The fr.DataFrame is the core object of Frosts. DataFrames hold tabular data structure designed for ExcelScript workflows, modeled after Python’s pandas library but optimized for scripting in Office environments. It supports typed column inference, filtering, aggregation, reshaping, and seamless integration with Excel worksheets.

  • Rows are stored as JavaScript-style objects
  • Column types are auto-inferred as "string", "number", or "boolean"
  • Utilities like .print(), .query(), .groupBy(), .sortBy(), and many more are built-in

Creating a DataFrame from 2D Arrays

const data = [
  ["Name", "Age", "IsActive"],
  ["John", 25, true],
  ["Jane", 30, false],
  ["Alice", 22, true]
];

const df = new fr.DataFrame(data);
  • The first row is used as headers.
  • Each subsequent row becomes a typed Row object.
  • Duplicated headers are automatically renamed.

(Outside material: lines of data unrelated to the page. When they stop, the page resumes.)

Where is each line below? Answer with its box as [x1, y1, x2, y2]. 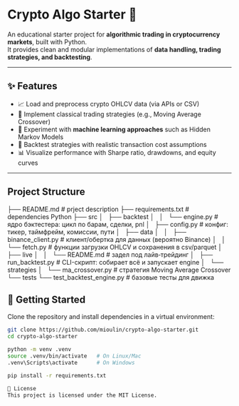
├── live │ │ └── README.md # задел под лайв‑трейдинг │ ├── [7, 250, 213, 259]
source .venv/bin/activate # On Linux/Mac [7, 352, 142, 360]
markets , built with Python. [7, 37, 87, 46]
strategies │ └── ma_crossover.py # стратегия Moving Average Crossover [7, 265, 231, 274]
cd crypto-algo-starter [7, 333, 78, 340]
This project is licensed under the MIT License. [7, 392, 158, 399]
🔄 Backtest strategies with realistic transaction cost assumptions [17, 140, 208, 148]
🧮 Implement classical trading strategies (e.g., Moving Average [17, 110, 201, 118]

For easier ways to create DataFrames from existing content, see Reading and Processing Data


Type Inference

Frosts automatically parses column types using a hybrid strategy:

  • For DataFrames with ≀ 100 rows, every row is checked.
  • For larger frames, the first and last 50 rows are sampled.
  • Supported types: number, string, boolean

This balances performance with accuracy: early and late values often capture edge cases like headers, totals, or blank filler rows.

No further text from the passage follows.